Every entry below must be transcribed word for word, and the images must be left out.

▶ Dataset excerpts
───
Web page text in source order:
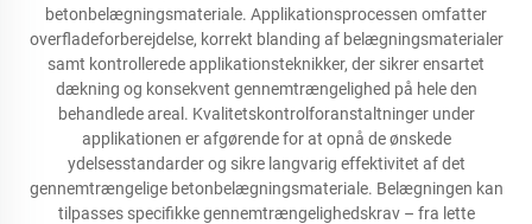
betonbelægningsmateriale. Applikationsprocessen omfatter
overfladeforberejdelse, korrekt blanding af belægningsmaterialer
samt kontrollerede applikationsteknikker, der sikrer ensartet
dækning og konsekvent gennemtrængelighed på hele den
behandlede areal. Kvalitetskontrolforanstaltninger under
applikationen er afgørende for at opnå de ønskede
ydelsesstandarder og sikre langvarig effektivitet af det
gennemtrængelige betonbelægningsmateriale. Belægningen kan
tilpasses specifikke gennemtrængelighedskrav – fra lette
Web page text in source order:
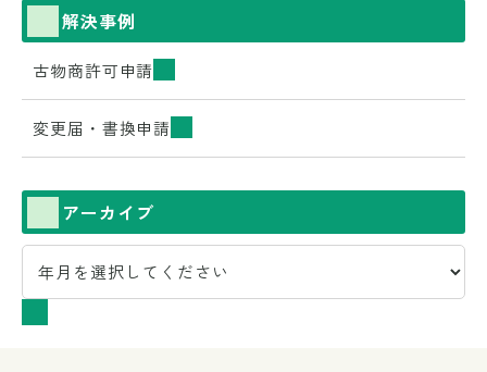
解決事例
古物商許可申請
変更届・書換申請
アーカイブ
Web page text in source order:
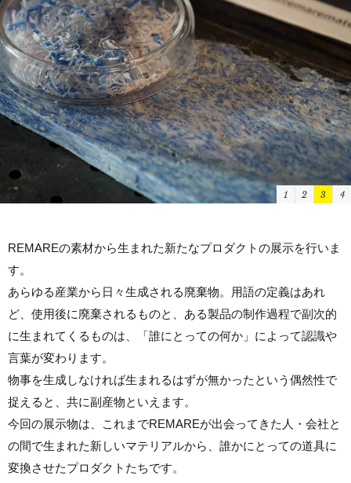
1 2 3 4
REMAREの素材から生まれた新たなプロダクトの展示を行いま
す。
あらゆる産業から日々生成される廃棄物。用語の定義はあれ
ど、使用後に廃棄されるものと、ある製品の制作過程で副次的
に生まれてくるものは、「誰にとっての何か」によって認識や
言葉が変わります。
物事を生成しなければ生まれるはずが無かったという偶然性で
捉えると、共に副産物といえます。
今回の展示物は、これまでREMAREが出会ってきた人・会社と
の間で生まれた新しいマテリアルから、誰かにとっての道具に
変換させたプロダクトたちです。
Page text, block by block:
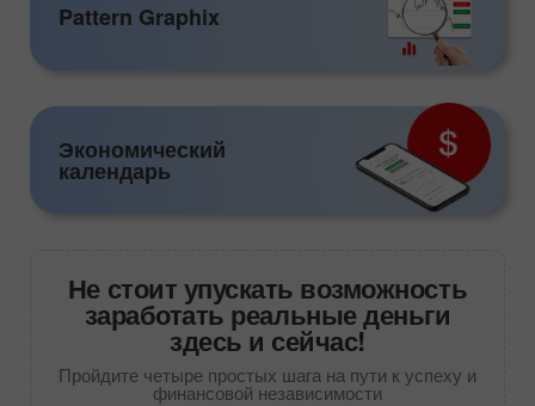
Pattern Graphix
Экономический
календарь
Не стоит упускать возможность
заработать реальные деньги
здесь и сейчас!
Пройдите четыре простых шага на пути к успеху и
финансовой независимости
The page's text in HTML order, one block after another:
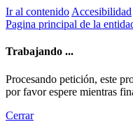
Ir al contenido Accesibilidad
Pagina principal de la
Trabajando ...
Procesando petición, este
por favor espere mientras
Cerrar
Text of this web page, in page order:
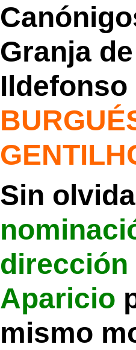
Granja
Sin
dirección
Aparicio
mismo
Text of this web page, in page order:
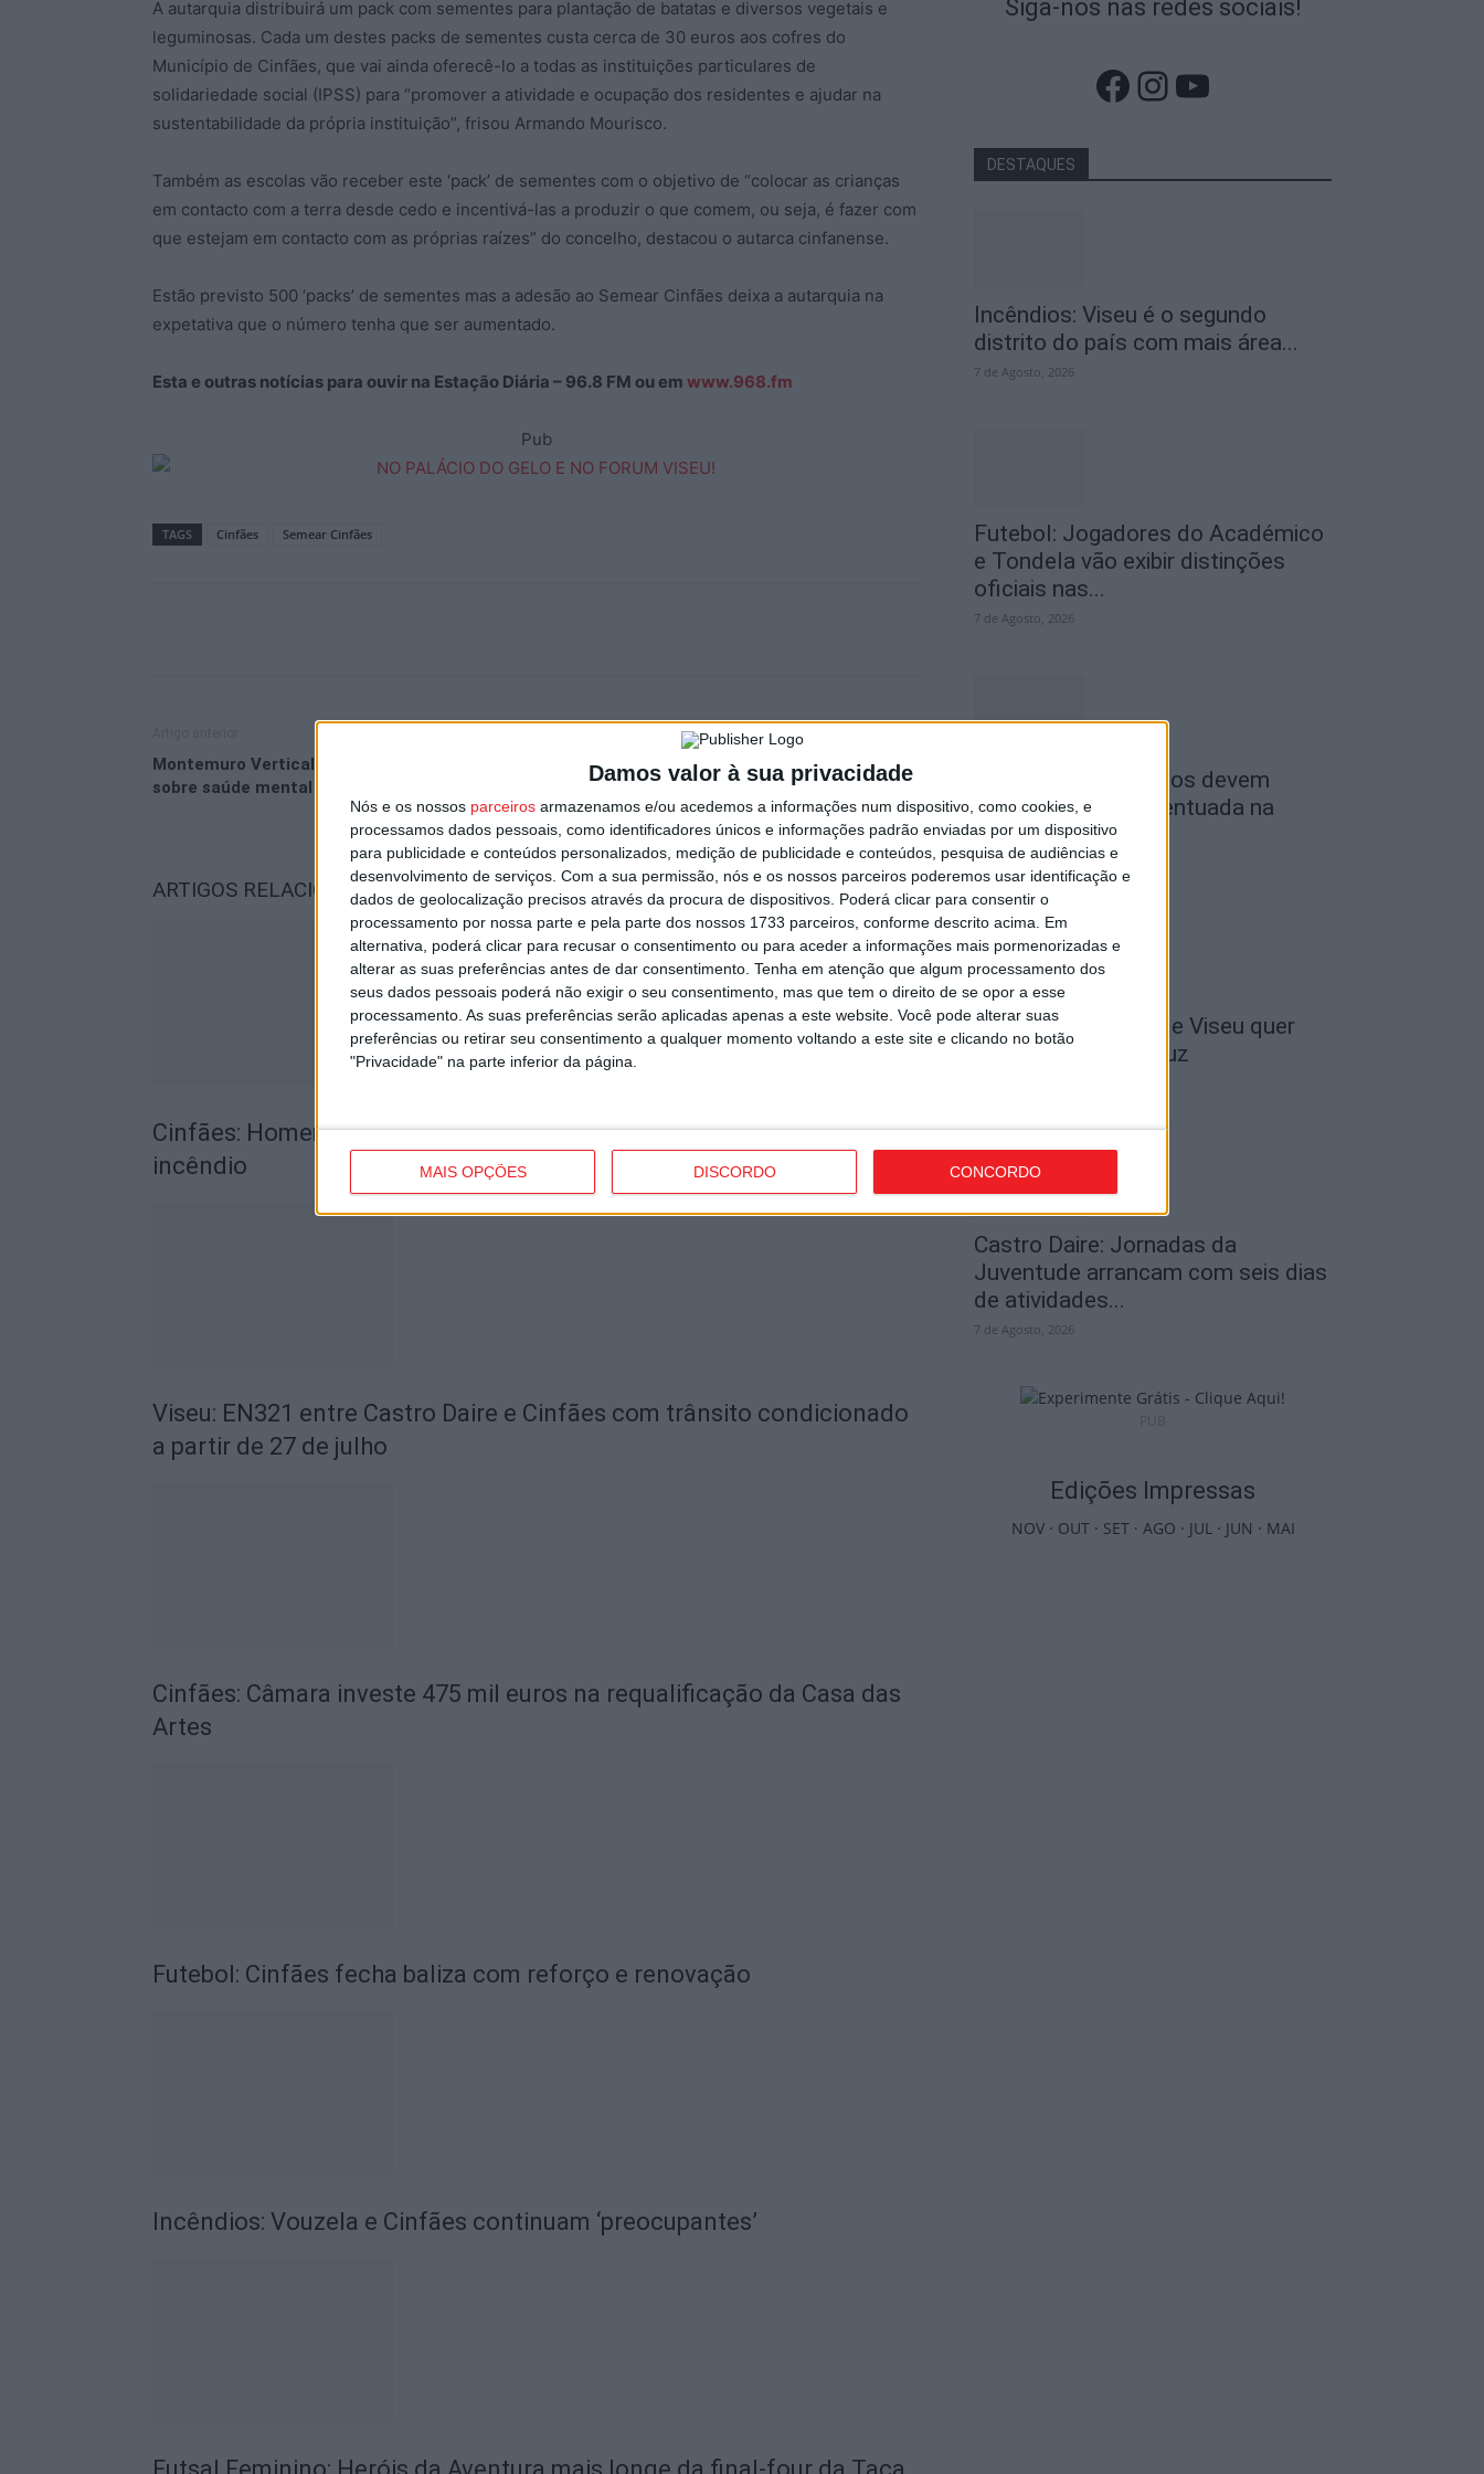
───
▶ Task output
Web page text in source order:
betonbelægningsmateriale. Applikationsprocessen omfatter
overfladeforberejdelse, korrekt blanding af belægningsmaterialer
samt kontrollerede applikationsteknikker, der sikrer ensartet
dækning og konsekvent gennemtrængelighed på hele den
behandlede areal. Kvalitetskontrolforanstaltninger under
applikationen er afgørende for at opnå de ønskede
ydelsesstandarder og sikre langvarig effektivitet af det
gennemtrængelige betonbelægningsmateriale. Belægningen kan
tilpasses specifikke gennemtrængelighedskrav – fra lette
Web page text in source order:
解決事例
古物商許可申請
変更届・書換申請
アーカイブ
Web page text in source order:
1 2 3 4
REMAREの素材から生まれた新たなプロダクトの展示を行いま
す。
あらゆる産業から日々生成される廃棄物。用語の定義はあれ
ど、使用後に廃棄されるものと、ある製品の制作過程で副次的
に生まれてくるものは、「誰にとっての何か」によって認識や
言葉が変わります。
物事を生成しなければ生まれるはずが無かったという偶然性で
捉えると、共に副産物といえます。
今回の展示物は、これまでREMAREが出会ってきた人・会社と
の間で生まれた新しいマテリアルから、誰かにとっての道具に
変換させたプロダクトたちです。
Page text, block by block:
Pattern Graphix
Экономический
календарь
Не стоит упускать возможность
заработать реальные деньги
здесь и сейчас!
Пройдите четыре простых шага на пути к успеху и
финансовой независимости
The page's text in HTML order, one block after another:
Ir al contenido Accesibilidad
Pagina principal de la
Trabajando ...
Procesando petición, este
por favor espere mientras
Cerrar
Text of this web page, in page order:
Granja
Sin
dirección
Aparicio
mismo
Text of this web page, in page order:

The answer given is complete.